As a professor I spend a fair amount of time wrangling with references. Because it’s free and reasonably simple, I use BibTeX: an add-on tool for LaTeX that automates the construction of a bibliography by pulling references out of a separate text file, assigning them numbers (or other identifiers), and formatting the entries appropriately.
BibTeX entries are widely available on the web. In principle this is great, but in practice the quality of downloadable BibTeX entries is poor: they contain so many typos, omissions, misclassifications, and other problems that I no longer download them, but rather create a new entry from scratch, perhaps using the existing entry as a rough specification. Even BibTeX entries from the ACM’s Digital Library — a for-pay service provided by the premier professional society for computer science — are not directly usable, basically every one of them requires editing. Over time I’ve come to more and more blame BibTeX for these problems, rather than blaming the people creating the entries. Here are the design points I’d like to see in a bibliography system.

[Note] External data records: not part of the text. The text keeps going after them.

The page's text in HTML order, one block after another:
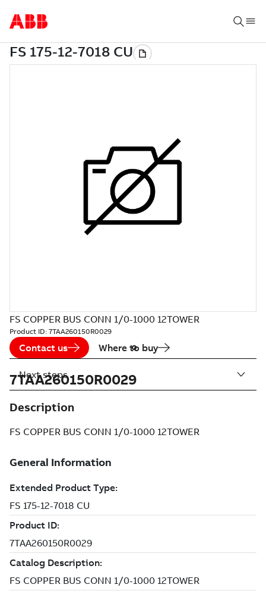
FS COPPER BUS CONN 1/0-1000 12TOWER
Product ID: 7TAA260150R0029
Contact us Where to buy
7TAA260150R0029
Description
FS COPPER BUS CONN 1/0-1000 12TOWER
Next steps
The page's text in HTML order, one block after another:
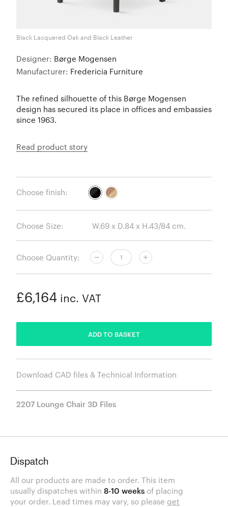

Style neutrality: A bibliography entry should be a collection of factual information about a document. The “bibliography style” — a collection of formatting guidelines specific to a particular journal or similar — should be a separate concern. BibTeX does support bibliography styles but the implementation is incomplete, forcing entries to be tweaked when the style is changed.
Minimal redundancy: Any large BibTeX file contains a substantial amount of redundancy, because BibTeX poorly supports the kind of abstraction that would permit, for example, the common parts of two papers appearing at the same conference to be factored out. Duplication is bad because it consumes time and also makes it basically impossible to avoid inconsistencies.
Standalone entries: I should be able to download a bibliography entry from the net and use it right away. This goal is met by BibTeX but only at the expense of massive redundancy. Meeting both goals at the same time may be tricky. One solution would be to follow an entry’s dependency chain when exporting it, in order to rip a minimal, self-sufficient collection of information out of the database. This seems awkward. A better answer is probably to rely on conventions: if there is a globally recognized name for each conference and journal, a self-sufficient entry can simply refer to it.
Plain-text entries: Putting the bibliography in XML or some random binary format isn’t acceptable; the text-only database format is one of the good things about BibTeX.
Network friendliness: It should be easy to grab bibliography entries from well-known sources on the network, such as arXiv. Assuming that the problem of these entries sucking can be solved, I should not even need a local bibliography file at all.
User friendliness: BibTeX suffers from weak error checking (solved somewhat by add-on tools like bibclean) and formatting difficulties. For example, BibTeX’s propensity for taking capitalized letters from the bib entry and making them lowercase in the output causes numerous bibliographies I read to contain proper nouns that are not capitalized. Messing with BibTeX styles is quite painful.
BibTeX is a decent tool, it just hasn’t aged or scaled well. CrossTeX and BibLaTeX sound nice and solve some of the problems I’ve mentioned here. However, since I have about 37,000 lines of BibTeX sitting around, I’m not interested in migrating to a new system until a clear winner emerges.